Task description: What lines in the records below contain the string "UniformDiscPositionAllocator"? Copy every one.

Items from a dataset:
===============

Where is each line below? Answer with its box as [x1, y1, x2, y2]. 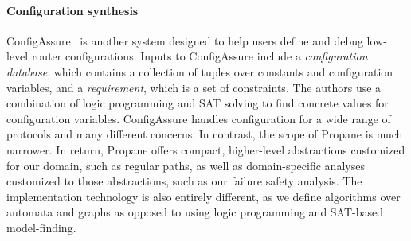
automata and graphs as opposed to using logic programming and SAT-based [6, 204, 384, 220]
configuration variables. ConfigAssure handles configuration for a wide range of [6, 110, 391, 126]
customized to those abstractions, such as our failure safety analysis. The [6, 173, 362, 189]
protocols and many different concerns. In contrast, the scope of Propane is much [6, 126, 403, 142]
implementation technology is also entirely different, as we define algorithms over [6, 188, 401, 204]
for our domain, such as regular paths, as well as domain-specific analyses [6, 157, 365, 173]
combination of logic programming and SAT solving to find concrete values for [6, 95, 389, 111]
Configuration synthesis [6, 2, 139, 18]
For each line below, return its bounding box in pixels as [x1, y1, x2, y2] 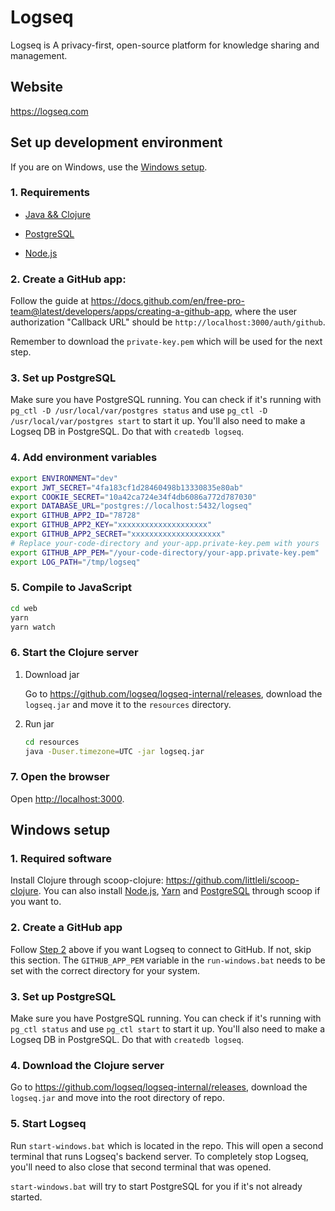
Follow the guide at [10, 295, 89, 307]
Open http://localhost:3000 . [10, 792, 125, 805]
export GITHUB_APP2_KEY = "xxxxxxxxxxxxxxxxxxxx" [10, 520, 213, 530]
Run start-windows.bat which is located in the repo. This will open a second [10, 1139, 324, 1151]
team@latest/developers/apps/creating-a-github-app [10, 306, 231, 318]
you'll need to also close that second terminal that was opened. [10, 1161, 272, 1173]
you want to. [10, 896, 62, 908]
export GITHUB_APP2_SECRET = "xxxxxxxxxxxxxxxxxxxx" [10, 529, 226, 539]
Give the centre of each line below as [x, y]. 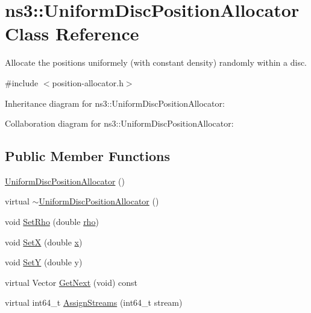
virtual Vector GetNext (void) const [71, 282]
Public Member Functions [87, 156]
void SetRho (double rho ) [52, 222]
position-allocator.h [88, 82]
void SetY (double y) [44, 262]
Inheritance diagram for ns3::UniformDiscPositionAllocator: [115, 103]
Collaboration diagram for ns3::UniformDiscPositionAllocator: [119, 123]
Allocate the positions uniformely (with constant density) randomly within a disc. [156, 62]
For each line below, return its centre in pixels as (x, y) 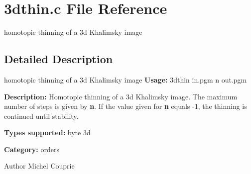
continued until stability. (41, 116)
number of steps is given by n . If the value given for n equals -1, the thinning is (125, 106)
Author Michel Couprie (39, 166)
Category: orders (32, 149)
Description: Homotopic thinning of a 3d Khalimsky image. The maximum (121, 96)
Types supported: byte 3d (47, 132)
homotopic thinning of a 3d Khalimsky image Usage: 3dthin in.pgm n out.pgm (125, 79)
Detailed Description (59, 59)
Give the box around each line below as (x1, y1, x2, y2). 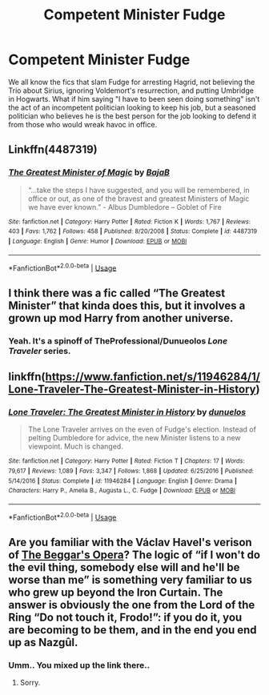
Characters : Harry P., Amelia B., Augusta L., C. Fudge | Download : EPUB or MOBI (8, 487, 236, 495)
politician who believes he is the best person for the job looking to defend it (8, 110, 257, 121)
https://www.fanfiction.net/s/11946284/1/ (45, 370, 260, 384)
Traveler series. (8, 345, 71, 356)
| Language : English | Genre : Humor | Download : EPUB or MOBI (8, 237, 187, 245)
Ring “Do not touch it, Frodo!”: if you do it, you (8, 610, 243, 624)
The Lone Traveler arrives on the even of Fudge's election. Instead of (27, 424, 256, 434)
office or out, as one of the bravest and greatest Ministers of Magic (27, 194, 250, 203)
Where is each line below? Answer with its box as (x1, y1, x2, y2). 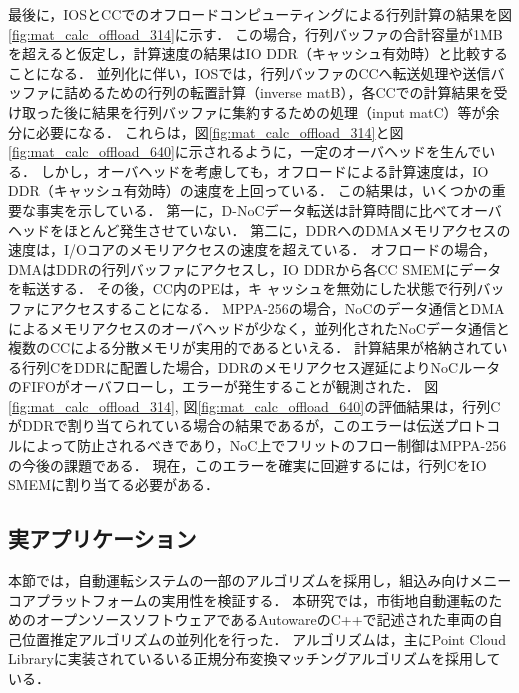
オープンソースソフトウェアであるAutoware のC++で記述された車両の (35, 609, 489, 630)
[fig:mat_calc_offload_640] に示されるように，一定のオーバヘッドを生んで (8, 141, 482, 162)
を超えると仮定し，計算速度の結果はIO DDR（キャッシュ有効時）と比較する (8, 43, 508, 64)
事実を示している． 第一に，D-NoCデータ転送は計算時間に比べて (35, 199, 460, 220)
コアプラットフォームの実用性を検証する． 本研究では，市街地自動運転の (8, 589, 489, 610)
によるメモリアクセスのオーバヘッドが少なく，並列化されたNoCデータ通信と (8, 317, 510, 338)
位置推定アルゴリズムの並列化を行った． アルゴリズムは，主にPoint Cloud (21, 628, 506, 649)
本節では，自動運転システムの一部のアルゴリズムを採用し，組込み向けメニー (8, 570, 512, 591)

===============

Task solution:
Inheritance diagram for ns3::UniformDiscPositionAllocator: [115, 103]
Collaboration diagram for ns3::UniformDiscPositionAllocator: [119, 123]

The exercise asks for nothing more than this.